> _EXERCISE PROMPT_
Find "by comparing depth" in the material below, then copy that line and every subsequent line to the end, exactly.

--

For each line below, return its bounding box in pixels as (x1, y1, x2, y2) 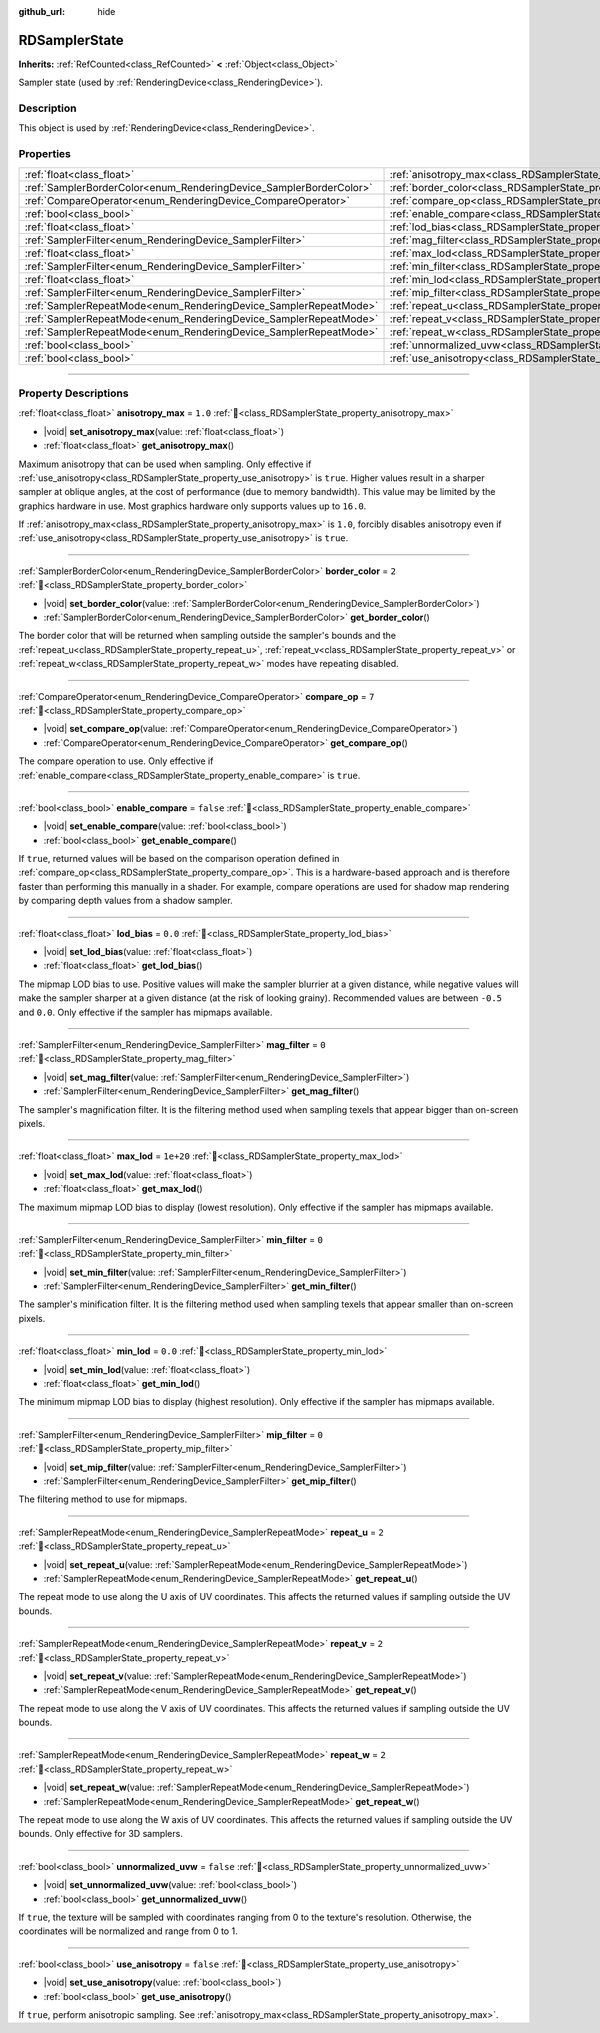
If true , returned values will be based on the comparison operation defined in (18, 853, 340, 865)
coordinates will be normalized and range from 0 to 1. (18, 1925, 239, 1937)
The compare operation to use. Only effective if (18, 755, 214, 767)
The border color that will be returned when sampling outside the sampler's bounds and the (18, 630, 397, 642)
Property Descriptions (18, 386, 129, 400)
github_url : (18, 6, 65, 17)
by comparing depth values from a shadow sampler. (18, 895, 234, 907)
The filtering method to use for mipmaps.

--

> _OUTPUT OF THE TASK_
by comparing depth values from a shadow sampler. (18, 895, 234, 907)
The filtering method to use for mipmaps.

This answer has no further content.